Having the ability to include a dynamic number of examples is essential because our prompt and completion outputs are constrained by a maximum context window.
context window=input tokens+output tokens
LangChain provides several classes and functions to help construct and work with prompts.
- Prompt templates: Parametrized model inputs
- Example selectors: Dynamically select examples to include in prompts
We will look into an example selector in LangChain, SemanticSimilarityExampleSelector.
Using SemanticSimilarityExampleSelector
Use SemanticSimilarityExampleSelector to select prompt examples by similarity. It does this by finding the examples with the embeddings that have the greatest cosine similarity with the inputs. In this example, Chroma is used as the VectorStore class that is used to store the embeddings and do a similarity search. This example uses CohereEmbeddings.
1. First let’s import the necessary modules,
from langchain.prompts.example_selector import SemanticSimilarityExampleSelector from langchain.vectorstores import Chroma from langchain.embeddings import CohereEmbeddings
2. Set your API key
Cohere.api_key = os.environ["COHERE_API_KEY"]
3. Use PromptTemplate to create a template for a string prompt. It uses Python’s str.format syntax for templating. This would take in the input_variables and construct the PromptValue dynamically. Since the dataframe we are using has 2 columns , we pass those as the input_variables.
example_prompt = PromptTemplate(
input_variables=["item_description", "item_classcode"],
template="item_description: {item_description}\nitem_classcode: {item_classcode}",
)
4. The list of examples available to select from are passed as a list of dictionaries examples_list which is constructed from df.
examples_list = df.to_dict(orient='records')
semantic_example_selector = SemanticSimilarityExampleSelector.from_examples(
# This is the list of examples available to select from.
examples=examples_list,
# This is the embedding class used to produce embeddings which are used to measure semantic similarity.
embeddings=CohereEmbeddings(),
# This is the VectorStore class that is used to store the embeddings and do a similarity search.
vectorstore_cls=Chroma,
# This is the number of examples to produce.
k=10
)
5. Now we will construct the FewShotPromptTemplate with examples from semantic_example_selector.
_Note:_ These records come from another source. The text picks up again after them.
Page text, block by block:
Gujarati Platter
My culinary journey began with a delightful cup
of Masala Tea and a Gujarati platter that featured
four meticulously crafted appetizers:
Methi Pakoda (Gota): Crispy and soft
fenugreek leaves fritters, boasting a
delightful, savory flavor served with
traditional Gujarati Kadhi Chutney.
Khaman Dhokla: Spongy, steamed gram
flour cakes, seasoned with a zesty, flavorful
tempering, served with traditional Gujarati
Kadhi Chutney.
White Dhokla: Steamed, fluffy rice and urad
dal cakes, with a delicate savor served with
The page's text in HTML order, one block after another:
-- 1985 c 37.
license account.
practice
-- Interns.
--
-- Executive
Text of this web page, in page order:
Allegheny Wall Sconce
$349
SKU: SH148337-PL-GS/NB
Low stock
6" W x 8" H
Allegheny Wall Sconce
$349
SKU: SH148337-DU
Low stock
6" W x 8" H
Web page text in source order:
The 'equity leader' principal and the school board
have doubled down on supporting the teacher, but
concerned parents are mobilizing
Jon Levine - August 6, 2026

The examples selected will be the most similar examples to the input.
few_shot_prompt = FewShotPromptTemplate(
example_selector=semantic_example_selector,
example_prompt=example_prompt,
prefix="Classify the item_description to one of the item_classcode."
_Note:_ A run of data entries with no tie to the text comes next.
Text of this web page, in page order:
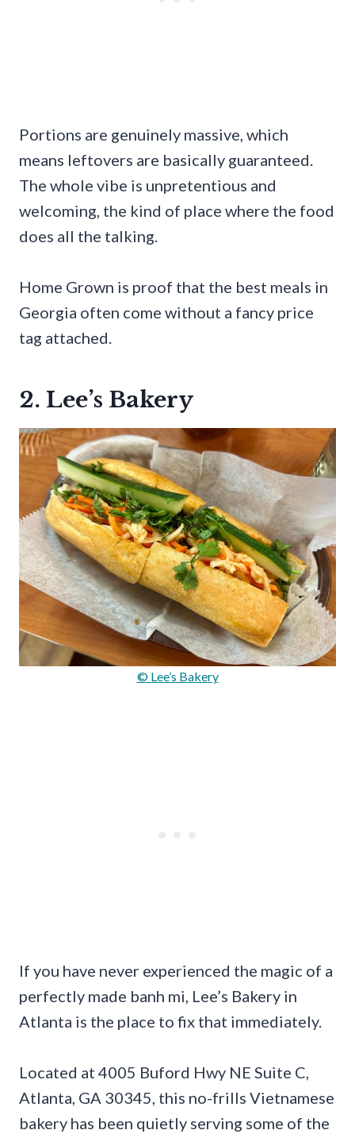
Portions are genuinely massive, which
means leftovers are basically guaranteed.
The whole vibe is unpretentious and
welcoming, the kind of place where the food
does all the talking.
Home Grown is proof that the best meals in
Georgia often come without a fancy price
tag attached.
2. Lee’s Bakery
© Lee’s Bakery
If you have never experienced the magic of a
perfectly made banh mi, Lee’s Bakery in
Atlanta is the place to fix that immediately.
Located at 4005 Buford Hwy NE Suite C,
Atlanta, GA 30345, this no-frills Vietnamese
bakery has been quietly serving some of the

" A few examples are given below where this classification is done:",
suffix="Here is the text that needs to be classified\nitem_description: {item_description}\nitem_classcode:",
input_variables=["item_description"],
)
6. Use the format method on our prompt to get the similar item_description as examples for the prompt.
few_shot_prompt.format(item_description="<pass the input item description here>")
7. Assign Cohere as llm.
llm = Cohere(temperature=0.7)
8. Create a chain using LLMChain and run the chain to get a response.
chain = LLMChain(llm=llm, prompt=few_shot_prompt)
print(chain.run("<pass the input item description here>"))
9. chain.run() will return the item_classcode for the input item description passed in step 8.
Conclusion
Prompts play a vital role in the evolving landscape of LLMs. I hope this blog has given you an idea of how we can use enterprise data as examples for prompting and deriving inferences using LLMs. Exploring LangChain’s additional capabilities and employing diverse prompt engineering techniques holds the potential to build robust AI applications based on SaaS data.